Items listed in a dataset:
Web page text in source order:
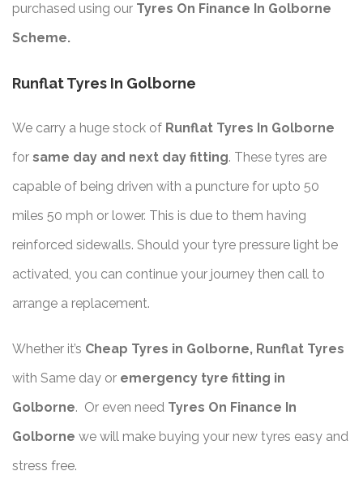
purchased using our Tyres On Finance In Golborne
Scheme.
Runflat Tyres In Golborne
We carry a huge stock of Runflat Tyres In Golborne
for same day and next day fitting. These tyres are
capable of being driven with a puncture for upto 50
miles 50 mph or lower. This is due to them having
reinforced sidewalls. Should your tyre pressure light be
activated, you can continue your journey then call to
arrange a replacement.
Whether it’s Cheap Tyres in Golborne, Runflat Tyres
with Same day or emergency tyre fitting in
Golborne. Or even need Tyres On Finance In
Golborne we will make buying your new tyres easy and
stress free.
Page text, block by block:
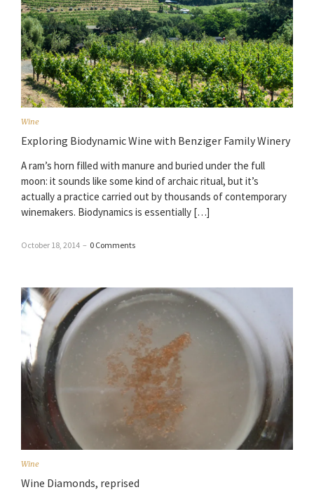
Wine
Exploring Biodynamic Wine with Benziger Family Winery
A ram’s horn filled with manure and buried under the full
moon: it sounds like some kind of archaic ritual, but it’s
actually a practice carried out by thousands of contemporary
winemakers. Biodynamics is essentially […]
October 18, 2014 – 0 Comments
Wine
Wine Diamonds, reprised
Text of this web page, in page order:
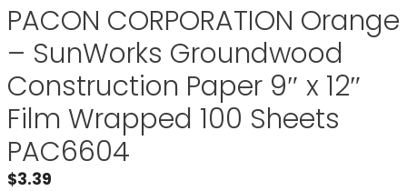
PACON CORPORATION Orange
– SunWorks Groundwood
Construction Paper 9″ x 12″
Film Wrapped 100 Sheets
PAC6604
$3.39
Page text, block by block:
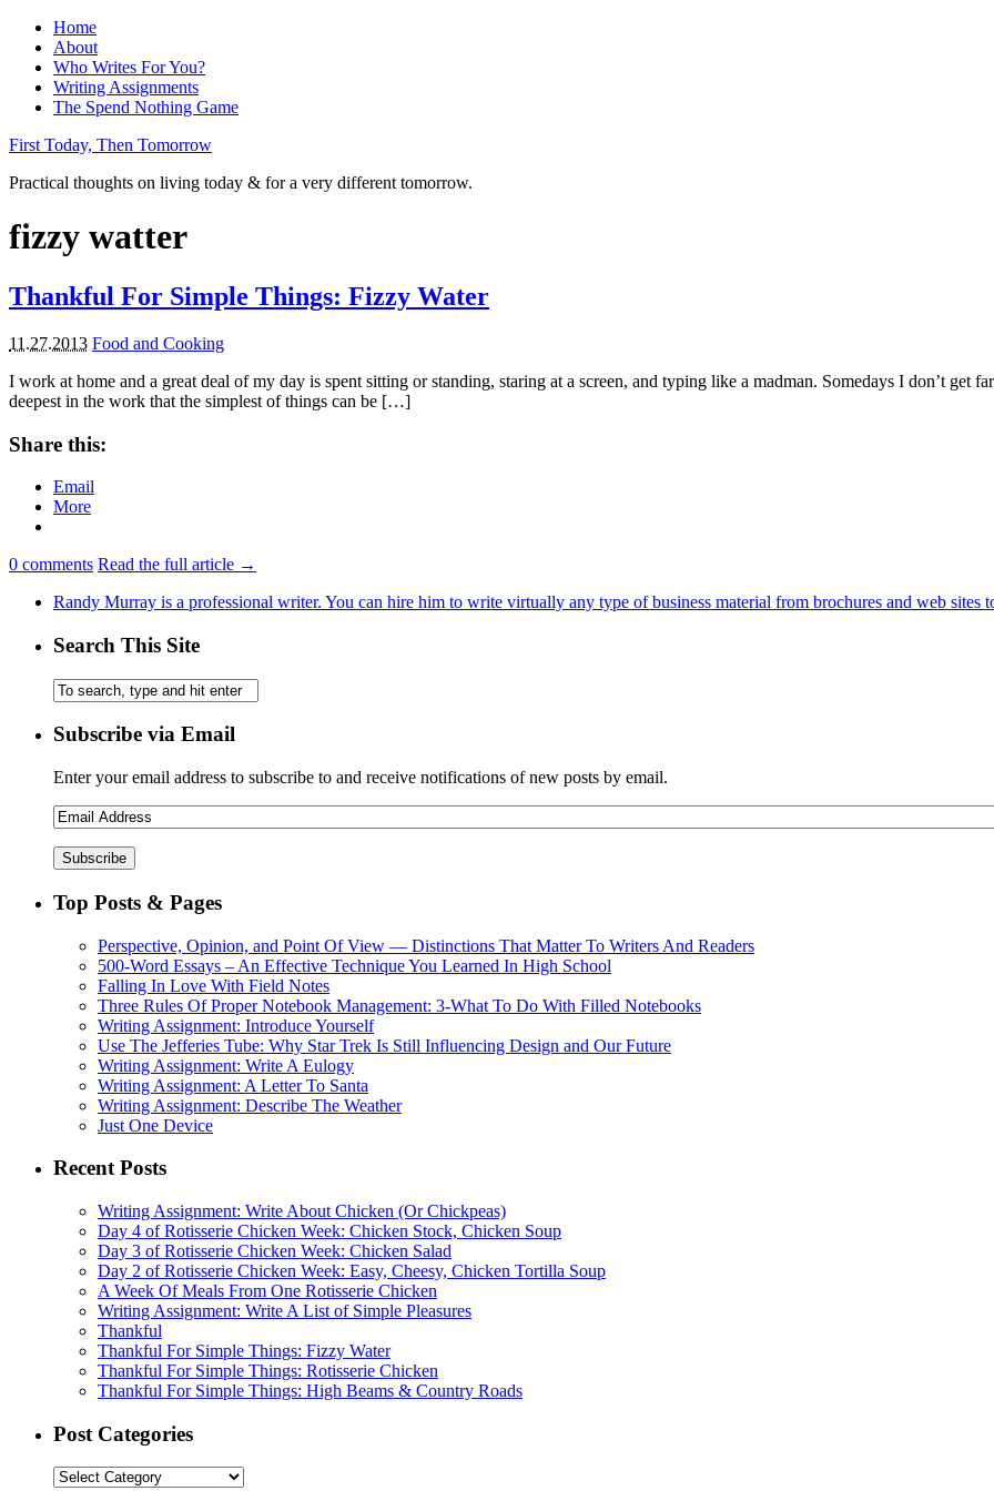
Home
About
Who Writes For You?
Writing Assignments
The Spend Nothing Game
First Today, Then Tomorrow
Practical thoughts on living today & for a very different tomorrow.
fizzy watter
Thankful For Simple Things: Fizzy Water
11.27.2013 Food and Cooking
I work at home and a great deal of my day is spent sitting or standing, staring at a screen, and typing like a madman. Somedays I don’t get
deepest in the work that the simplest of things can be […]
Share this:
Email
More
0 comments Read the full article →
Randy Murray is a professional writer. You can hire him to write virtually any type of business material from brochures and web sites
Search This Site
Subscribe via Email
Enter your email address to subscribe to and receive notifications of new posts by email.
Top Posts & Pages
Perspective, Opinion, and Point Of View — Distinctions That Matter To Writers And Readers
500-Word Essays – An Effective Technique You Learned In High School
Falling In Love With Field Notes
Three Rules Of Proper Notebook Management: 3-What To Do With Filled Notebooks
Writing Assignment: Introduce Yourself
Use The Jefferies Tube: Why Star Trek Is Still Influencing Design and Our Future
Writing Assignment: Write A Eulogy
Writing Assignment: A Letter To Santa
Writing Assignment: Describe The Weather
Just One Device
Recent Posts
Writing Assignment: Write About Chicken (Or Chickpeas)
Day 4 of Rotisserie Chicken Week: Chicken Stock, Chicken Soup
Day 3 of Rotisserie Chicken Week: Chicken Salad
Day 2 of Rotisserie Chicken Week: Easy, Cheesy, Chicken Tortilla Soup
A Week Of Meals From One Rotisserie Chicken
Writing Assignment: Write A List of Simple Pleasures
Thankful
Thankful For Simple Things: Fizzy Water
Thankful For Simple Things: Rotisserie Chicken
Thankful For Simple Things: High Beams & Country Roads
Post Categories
==
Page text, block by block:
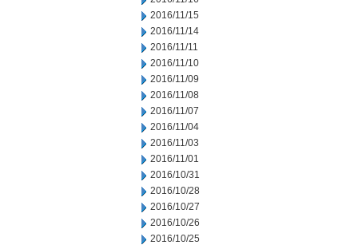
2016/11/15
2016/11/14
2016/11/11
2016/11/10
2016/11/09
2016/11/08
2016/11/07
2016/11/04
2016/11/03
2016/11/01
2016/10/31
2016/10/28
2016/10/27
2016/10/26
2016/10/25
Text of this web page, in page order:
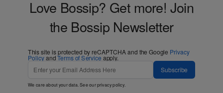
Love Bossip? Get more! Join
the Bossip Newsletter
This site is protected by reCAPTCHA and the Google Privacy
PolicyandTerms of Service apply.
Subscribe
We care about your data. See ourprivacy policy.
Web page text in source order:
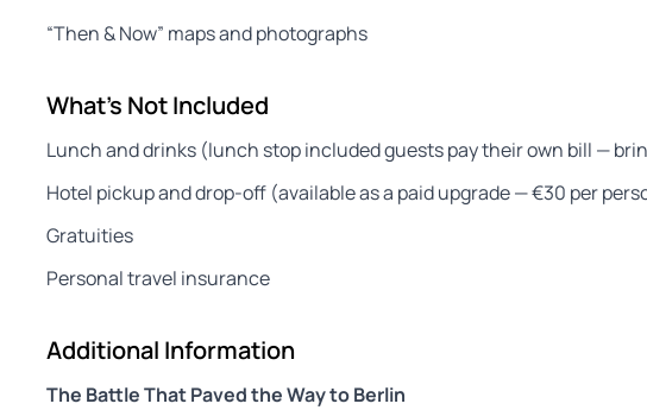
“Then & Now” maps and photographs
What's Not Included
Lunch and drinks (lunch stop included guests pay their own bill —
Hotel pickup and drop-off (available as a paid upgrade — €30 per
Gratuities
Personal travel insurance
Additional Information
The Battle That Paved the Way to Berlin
* * *
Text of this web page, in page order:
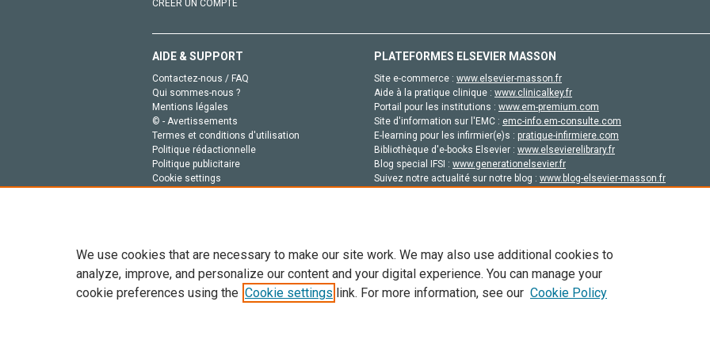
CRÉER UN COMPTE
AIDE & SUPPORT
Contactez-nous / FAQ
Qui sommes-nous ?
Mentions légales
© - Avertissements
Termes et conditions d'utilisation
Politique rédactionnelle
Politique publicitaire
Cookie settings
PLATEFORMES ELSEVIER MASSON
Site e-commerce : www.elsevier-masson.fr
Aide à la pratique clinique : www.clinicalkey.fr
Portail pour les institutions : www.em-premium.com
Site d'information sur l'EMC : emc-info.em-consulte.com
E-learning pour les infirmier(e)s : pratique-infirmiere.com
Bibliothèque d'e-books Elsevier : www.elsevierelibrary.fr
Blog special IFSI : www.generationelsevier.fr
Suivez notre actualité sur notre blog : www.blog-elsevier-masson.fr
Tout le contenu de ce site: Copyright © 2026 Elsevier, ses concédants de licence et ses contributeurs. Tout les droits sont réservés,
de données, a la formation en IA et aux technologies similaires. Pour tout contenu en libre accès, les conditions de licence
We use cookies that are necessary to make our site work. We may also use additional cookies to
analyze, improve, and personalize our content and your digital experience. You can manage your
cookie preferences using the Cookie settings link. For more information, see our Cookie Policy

What this task involves: Beginning with the line that has "Randy Murray is" and ending with the line that has "Top Posts & Pages", set down the lines above exactly and include no others.

Exercise result:
Randy Murray is a professional writer. You can hire him to write virtually any type of business material from brochures and web sites
Search This Site
Subscribe via Email
Enter your email address to subscribe to and receive notifications of new posts by email.
Top Posts & Pages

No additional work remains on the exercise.